1. Take the hypothetical that I can only add batteries in series of 6 because I require 72V (assuming 12V batteries). Now, let's assume that I have the space to fit 11 batteries - one shy of running two sets of batteries. In this instance, even with an 85% efficient boost converter, would not running 11 batteries in parallel and a boost converter to 72V be more beneficial than only 6 batteries in series?

2. Yes, the current demands on the low side of the converter would be great. According to my math, a 30kW peaking motor would require 2,500 amps at the low side of the converter (again, let's assume we're using 12V batteries; not including any efficiency calcs.). This massive current, however, is the sum of all of the current provided by the batteries. If I were to use 20 batteries, I would only need 125 amps per battery and thus 1 AWG to bring each one back to the boost converter - thus, solving the problem.

3. I disagree that it would require an impossibly large inductor. I've personally designed and built buck/boost converters that have transmitted 750 kW of power. The whole thing fit in a box no larger than 3 ft x 3 ft x 1 ft

4. I agree with the cost argument, but to the weight, efficiency, etc. arguments, I go back to my first point: if I could almost double the batteries, I think it would be worth it.


----------



## Sunking (Aug 10, 2009)

telefonica said:


> 1. Take the hypothetical that I can only add batteries in series of 6 because I require 72V (assuming 12V batteries). Now, let's assume that I have the space to fit 11 batteries - one shy of running two sets of batteries. In this instance, even with an 85% efficient boost converter, would not running 11 batteries in parallel and a boost converter to 72V be more beneficial than only 6 batteries in series?

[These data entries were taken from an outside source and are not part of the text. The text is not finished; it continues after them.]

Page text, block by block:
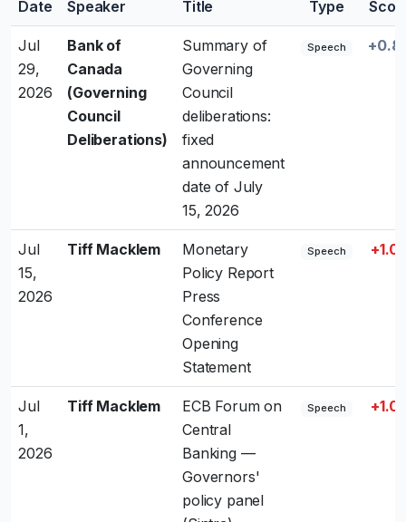
Date Speaker Title Type
Jul
29,
2026
Bank of
Canada
(Governing
Council
Deliberations)
Summary of
Governing
Council
deliberations:
fixed
announcement
date of July
15, 2026
Speech
Jul
15,
2026
Tiff Macklem
Monetary
Policy Report
Press
Conference
Opening
Statement
Speech
Jul
1,
2026
Tiff Macklem
ECB Forum on
Central
Banking —
Governors'
policy panel
Speech
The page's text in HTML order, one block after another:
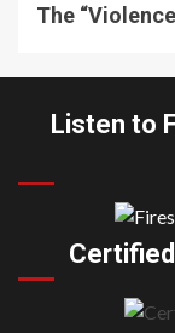
The
Listen to
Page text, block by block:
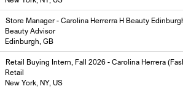
Store Manager - Carolina Herrerra H Beauty
Beauty Advisor
Edinburgh, GB
Retail Buying Intern, Fall 2026 - Carolina Herrera
Retail
New York, NY, US
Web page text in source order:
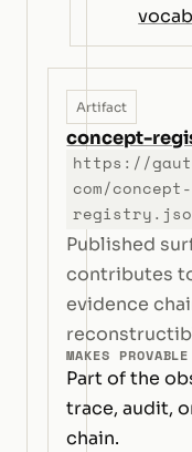
Artifact
concept-
https://
com/concept-
Published
contributes
evidence
MAKES PROVABLE
Part of the
trace, audit,
chain.
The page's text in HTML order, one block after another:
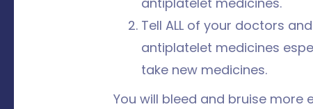
Tell ALL of your doctors
antiplatelet medicines
take new medicines.
You will bleed and bruise more
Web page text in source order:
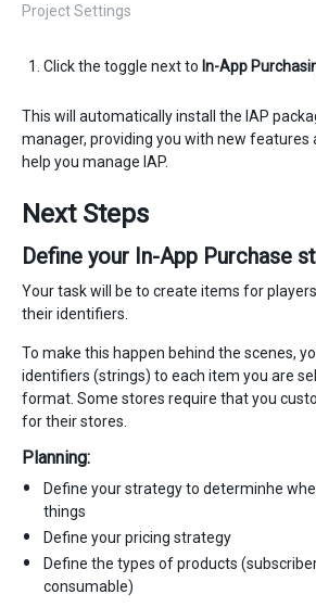
Project Settings
Click the toggle next to In-App
This will automatically install the IAP
manager, providing you with new features
help you manage IAP.
Next Steps
Define your In-App Purchase
Your task will be to create items for
their identifiers.
To make this happen behind the scenes,
identifiers (strings) to each item you are
format. Some stores require that you
for their stores.
Planning:
Define your strategy to determinhe
things
Define your pricing strategy
Define the types of products
consumable)
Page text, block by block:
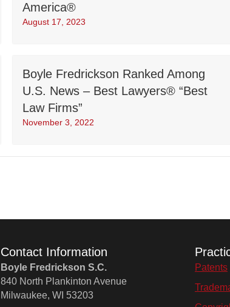
America®
August 17, 2023
Boyle Fredrickson Ranked Among
U.S. News – Best Lawyers® “Best
Law Firms”
November 3, 2022
Contact Information
Boyle Fredrickson S.C.
840 North Plankinton Avenue
Milwaukee, WI 53203
Patents
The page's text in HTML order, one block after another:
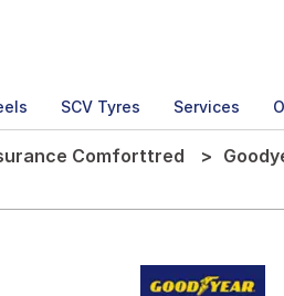
SCV Tyres Services
Comforttred
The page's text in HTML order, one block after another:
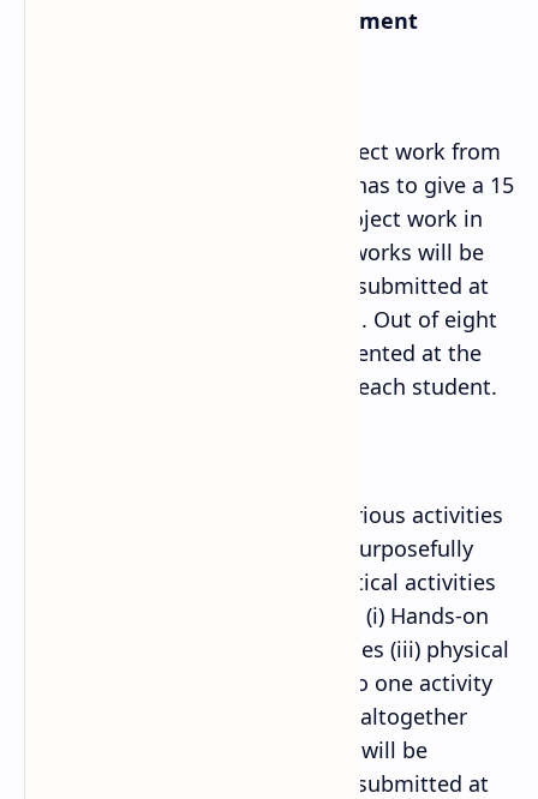
a. Internal Examination/Assessment
Each Student should do one project work from
each of eight content areas and has to give a 15
minute presentation for each project work in
classroom. These seven project works will be
documented in a file and will be submitted at
the time of external examination. Out of eight
projects, any one should be presented at the
time of external examination by each student.
Mathematical activities mean various activities
in which students willingly and purposefully
work on Mathematics. Mathematical activities
can include various activities like (i) Hands-on
activities (ii) Experimental activities (iii) physical
activities. Each student should do one activity
from each of eight content area (altogether
seven activities). These activities will be
documented in a file and will be submitted at
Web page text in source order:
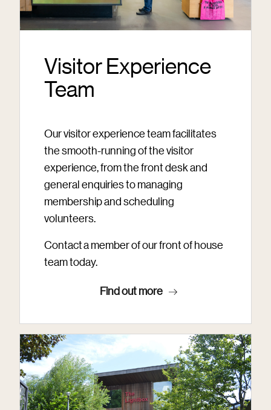
Visitor Experience
Team
Our visitor experience team facilitates
the smooth-running of the visitor
experience, from the front desk and
general enquiries to managing
membership and scheduling
volunteers.
Contact a member of our front of house
team today.
Find out more
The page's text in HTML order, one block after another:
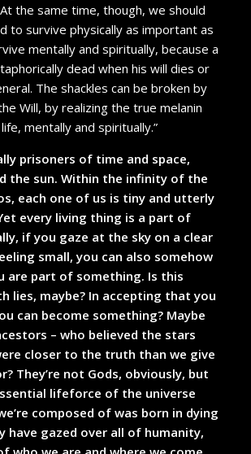
the same time, though, we should
to survive physically as important as
mentally and spiritually, because a
dead when his will dies or
The shackles can be broken by
Will, by realizing the true melanin
mentally and spiritually.”
prisoners of time and space,
the sun. Within the infinity of the
each one of us is tiny and utterly
every living thing is a part of
if you gaze at the sky on a clear
small, you can also somehow
are part of something. Is this
lies, maybe? In accepting that you
can become something? Maybe
– who believed the stars
closer to the truth than we give
They’re not Gods, obviously, but
lifeforce of the universe
composed of was born in dying
have gazed over all of humanity,
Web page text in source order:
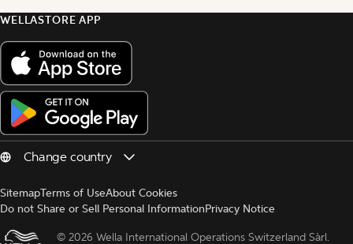
WELLASTORE APP
SitemapTerms of UseAbout Cookies
Do not Share or Sell Personal InformationPrivacy Notice
© 2026 Wella International Operations Switzerland Sàrl.
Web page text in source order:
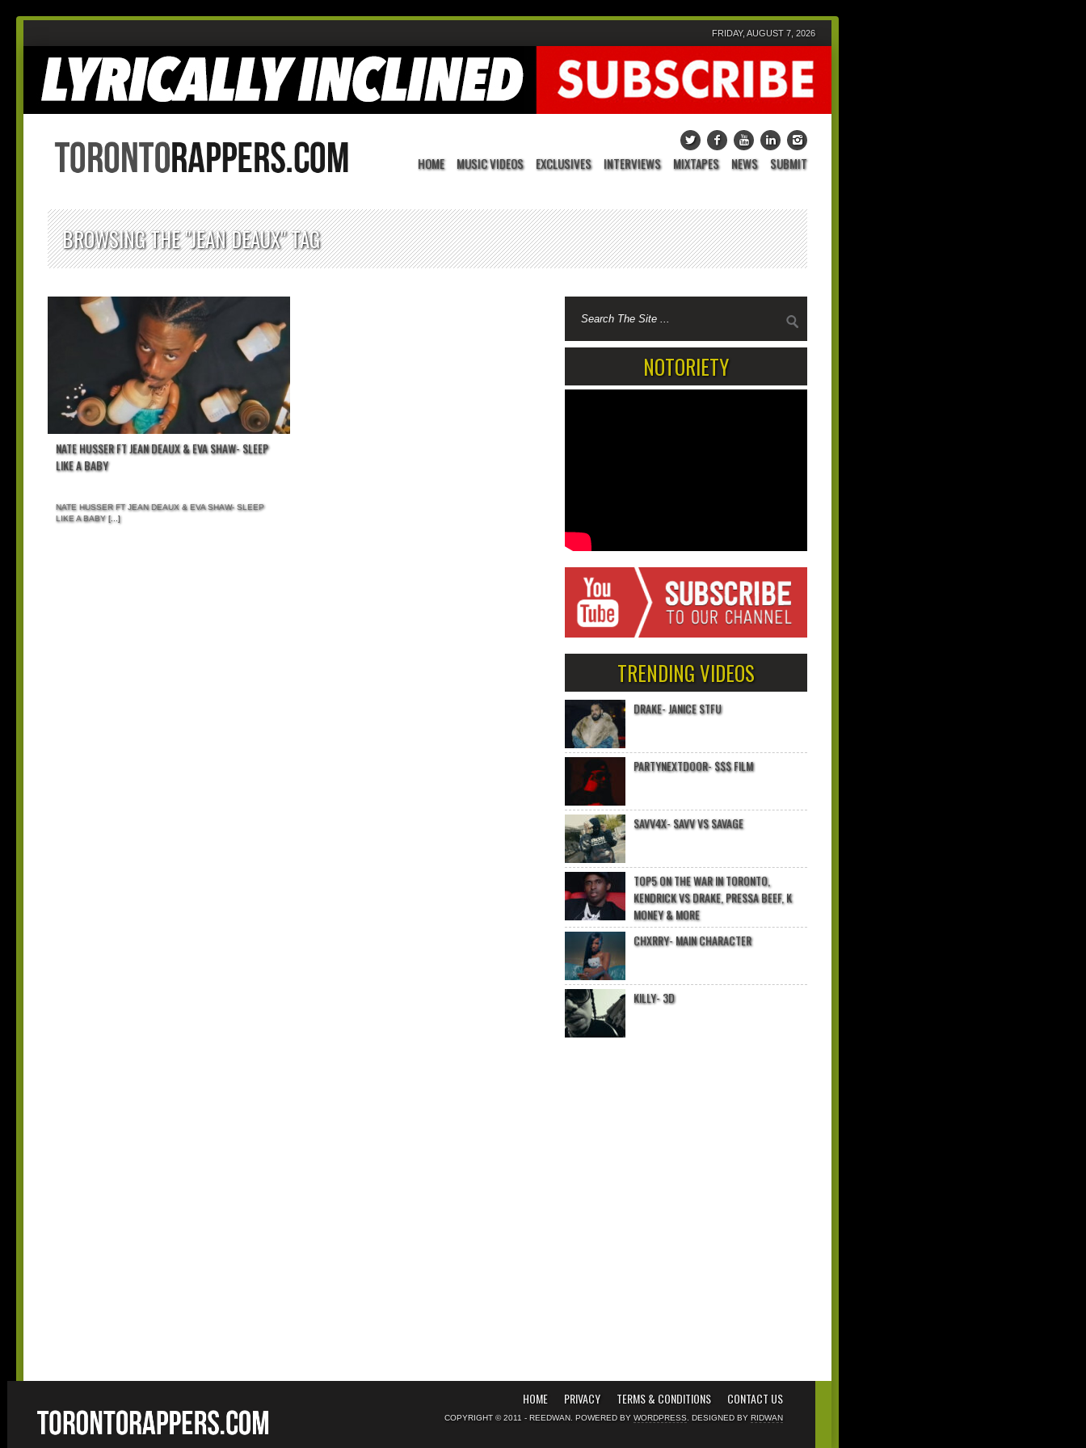
FRIDAY, AUGUST 7, 2026
HOME MUSIC VIDEOS EXCLUSIVES INTERVIEWS MIXTAPES NEWS SUBMIT
BROWSING THE "JEAN DEAUX" TAG
NATE HUSSER FT JEAN DEAUX & EVA SHAW- SLEEP
LIKE A BABY
NATE HUSSER FT JEAN DEAUX & EVA SHAW- SLEEP
LIKE A BABY[...]
NOTORIETY
TRENDING VIDEOS
DRAKE- JANICE STFU
PARTYNEXTDOOR- $$$ FILM
SAVV4X- SAVV VS SAVAGE
TOP5 ON THE WAR IN TORONTO,
KENDRICK VS DRAKE, PRESSA BEEF, K
MONEY & MORE
CHXRRY- MAIN CHARACTER
KILLY- 3D
HOME PRIVACY TERMS & CONDITIONS CONTACT US
COPYRIGHT © 2011 - REEDWAN. POWERED BY WORDPRESS . DESIGNED BY RIDWAN
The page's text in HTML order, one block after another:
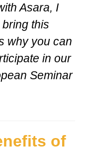
Asara, I
this
why you can
in our
Seminar
of
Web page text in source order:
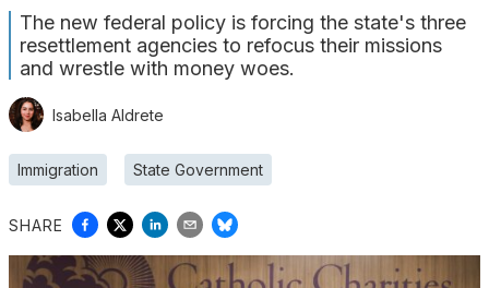
The new federal policy is forcing the state's three
resettlement agencies to refocus their missions
and wrestle with money woes.
Isabella Aldrete
Immigration State Government
SHARE
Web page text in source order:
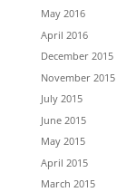
May 2016
April 2016
December 2015
November 2015
July 2015
June 2015
May 2015
April 2015
March 2015
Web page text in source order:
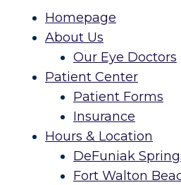
Homepage
About Us
Our Eye Doctors
Patient Center
Patient Forms
Insurance
Hours & Location
DeFuniak
Fort Walton
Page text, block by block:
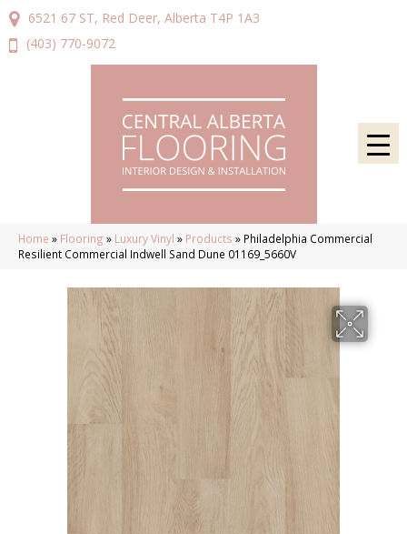
6521 67 ST, Red Deer, Alberta T4P 1A3
(403) 770-9072
Home » Flooring » Luxury Vinyl » Products » Philadelphia Commercial
Resilient Commercial Indwell Sand Dune 01169_5660V
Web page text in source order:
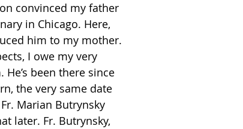
convinced my father
in Chicago. Here,
him to my mother.
I owe my very
been there since
the very same date
Marian Butrynsky
later. Fr. Butrynsky,
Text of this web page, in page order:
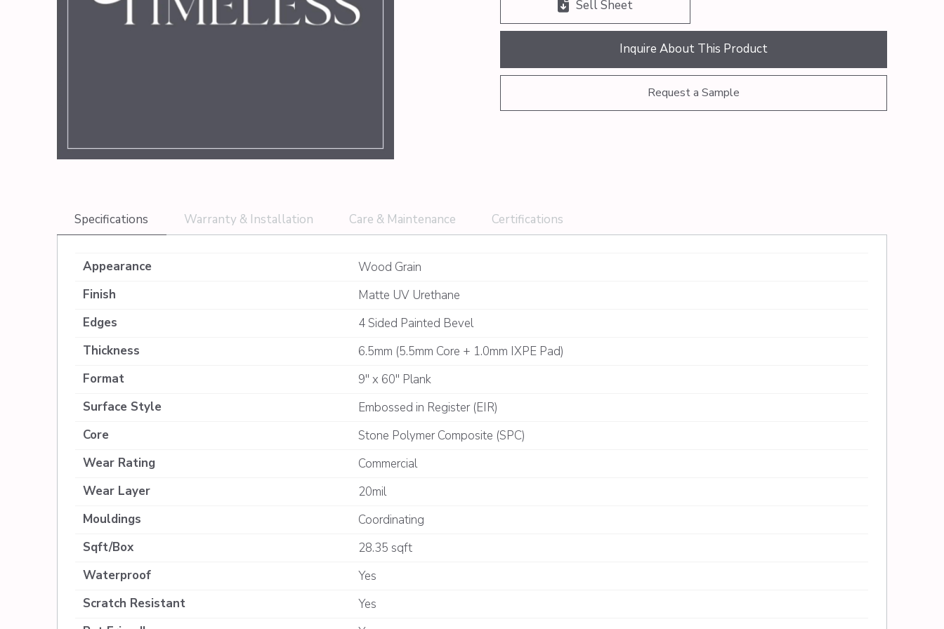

Not IMO because that would tell me it was a poor design and used the wrong type/size of battery. Parallel strings are difficult to manage charge and discharge equalization. Besides how on earth are you going to arrange 11 batteries since 11 is a prime number? 6 in parallel with 5 will not work.


----------



## tomofreno (Mar 3, 2009)

> In this instance, even with an 85% efficient boost converter, would not running 11 batteries in parallel and a boost converter to 72V be more beneficial than only 6 batteries in series?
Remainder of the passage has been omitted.